_Exercise goal_
Your copy should match the entries exactly, with the pictures left out.

_Provided data_
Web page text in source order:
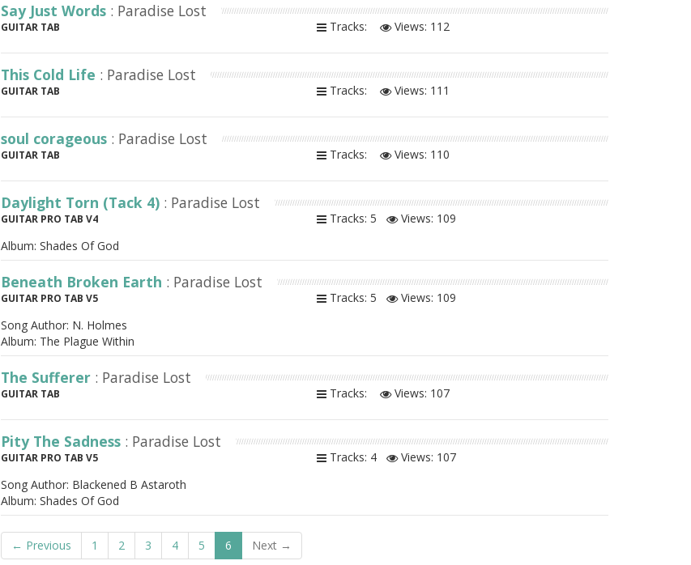
Say Just Words : Paradise Lost
GUITAR TAB Tracks: Views: 112
This Cold Life : Paradise Lost
GUITAR TAB Tracks: Views: 111
soul corageous : Paradise Lost
GUITAR TAB Tracks: Views: 110
Daylight Torn (Tack 4) : Paradise Lost
GUITAR PRO TAB V4 Tracks: 5 Views: 109
Album: Shades Of God
Beneath Broken Earth : Paradise Lost
GUITAR PRO TAB V5 Tracks: 5 Views: 109
Song Author: N. Holmes
Album: The Plague Within
The Sufferer : Paradise Lost
GUITAR TAB Tracks: Views: 107
Pity The Sadness : Paradise Lost
GUITAR PRO TAB V5 Tracks: 4 Views: 107
Song Author: Blackened B Astaroth
Album: Shades Of God
← Previous 1 2 3 4 5 6 Next →
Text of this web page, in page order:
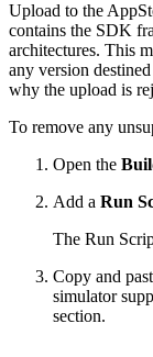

_Completed task_
Web page text in source order:
Say Just Words : Paradise Lost
GUITAR TAB Tracks: Views: 112
This Cold Life : Paradise Lost
GUITAR TAB Tracks: Views: 111
soul corageous : Paradise Lost
GUITAR TAB Tracks: Views: 110
Daylight Torn (Tack 4) : Paradise Lost
GUITAR PRO TAB V4 Tracks: 5 Views: 109
Album: Shades Of God
Beneath Broken Earth : Paradise Lost
GUITAR PRO TAB V5 Tracks: 5 Views: 109
Song Author: N. Holmes
Album: The Plague Within
The Sufferer : Paradise Lost
GUITAR TAB Tracks: Views: 107
Pity The Sadness : Paradise Lost
GUITAR PRO TAB V5 Tracks: 4 Views: 107
Song Author: Blackened B Astaroth
Album: Shades Of God
← Previous 1 2 3 4 5 6 Next →
Text of this web page, in page order:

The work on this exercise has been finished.